** RECORDS SUPPLIED follows **

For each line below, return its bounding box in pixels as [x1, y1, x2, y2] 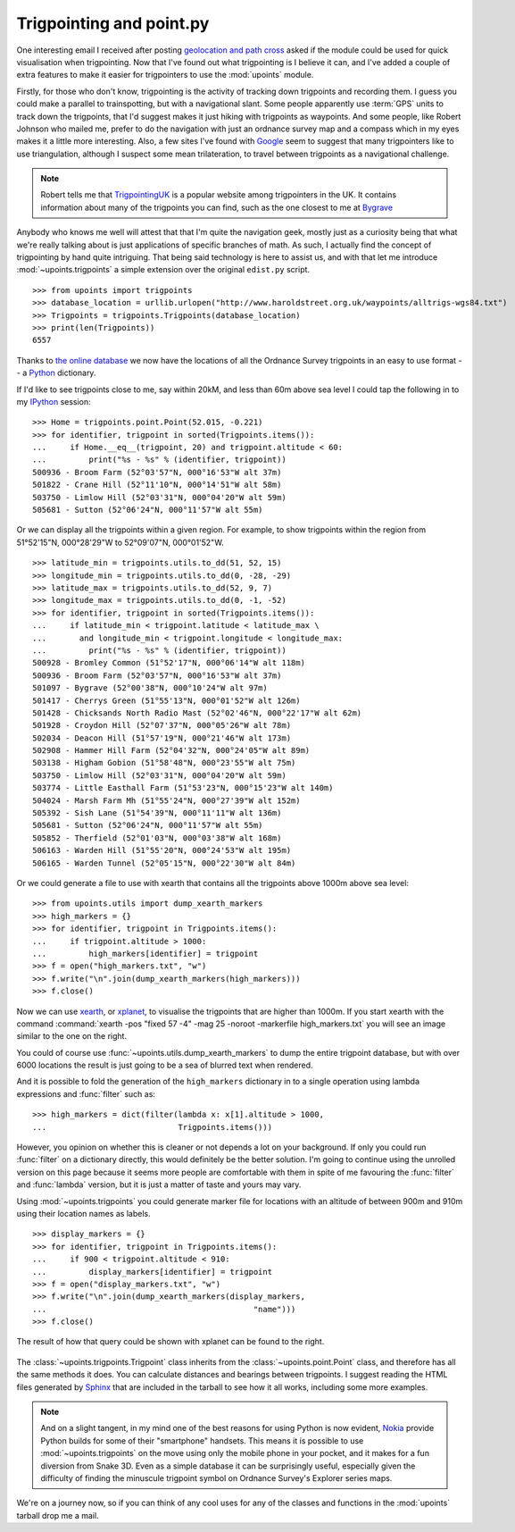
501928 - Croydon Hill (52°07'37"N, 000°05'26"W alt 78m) [32, 720, 292, 731]
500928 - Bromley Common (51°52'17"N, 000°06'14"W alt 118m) [32, 657, 305, 668]
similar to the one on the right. [16, 1031, 128, 1042]
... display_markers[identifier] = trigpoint [32, 1267, 272, 1277]
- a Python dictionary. [16, 367, 96, 379]
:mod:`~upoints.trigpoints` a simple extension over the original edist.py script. [16, 264, 311, 275]
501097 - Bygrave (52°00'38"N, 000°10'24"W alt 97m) [32, 683, 268, 693]
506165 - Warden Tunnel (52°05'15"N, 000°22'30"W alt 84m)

** End of RECORDS SUPPLIED **

TRY IT:
Once the pictures are set aside, repeat the data above exactly.

PROBLEM SOLUTION:
For each line below, return its bounding box in pixels as [x1, y1, x2, y2] 
501928 - Croydon Hill (52°07'37"N, 000°05'26"W alt 78m) [32, 720, 292, 731]
500928 - Bromley Common (51°52'17"N, 000°06'14"W alt 118m) [32, 657, 305, 668]
similar to the one on the right. [16, 1031, 128, 1042]
... display_markers[identifier] = trigpoint [32, 1267, 272, 1277]
- a Python dictionary. [16, 367, 96, 379]
:mod:`~upoints.trigpoints` a simple extension over the original edist.py script. [16, 264, 311, 275]
501097 - Bygrave (52°00'38"N, 000°10'24"W alt 97m) [32, 683, 268, 693]
506165 - Warden Tunnel (52°05'15"N, 000°22'30"W alt 84m)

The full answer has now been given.